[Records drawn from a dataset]
########################################

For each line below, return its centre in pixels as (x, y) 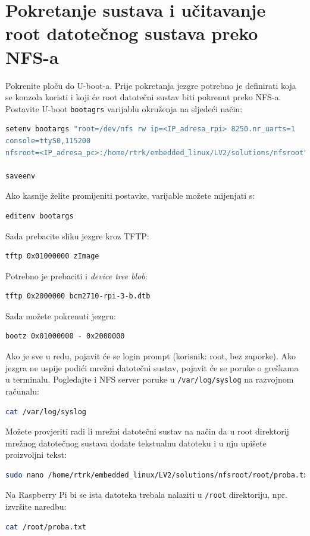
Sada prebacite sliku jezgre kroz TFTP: (77, 235)
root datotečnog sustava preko (132, 33)
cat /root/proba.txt (46, 527)
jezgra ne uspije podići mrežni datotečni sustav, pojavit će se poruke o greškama (152, 367)
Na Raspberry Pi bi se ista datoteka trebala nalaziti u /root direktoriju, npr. (146, 495)
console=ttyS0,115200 (48, 141)
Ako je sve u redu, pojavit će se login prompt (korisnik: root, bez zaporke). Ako (151, 356)
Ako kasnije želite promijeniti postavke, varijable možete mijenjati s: (130, 195)

########################################

== Requirement ==
Report back every line of the entries in which "pojavit" occurs.

== Written answer ==
jezgra ne uspije podići mrežni datotečni sustav, pojavit će se poruke o greškama (152, 367)
Ako je sve u redu, pojavit će se login prompt (korisnik: root, bez zaporke). Ako (151, 356)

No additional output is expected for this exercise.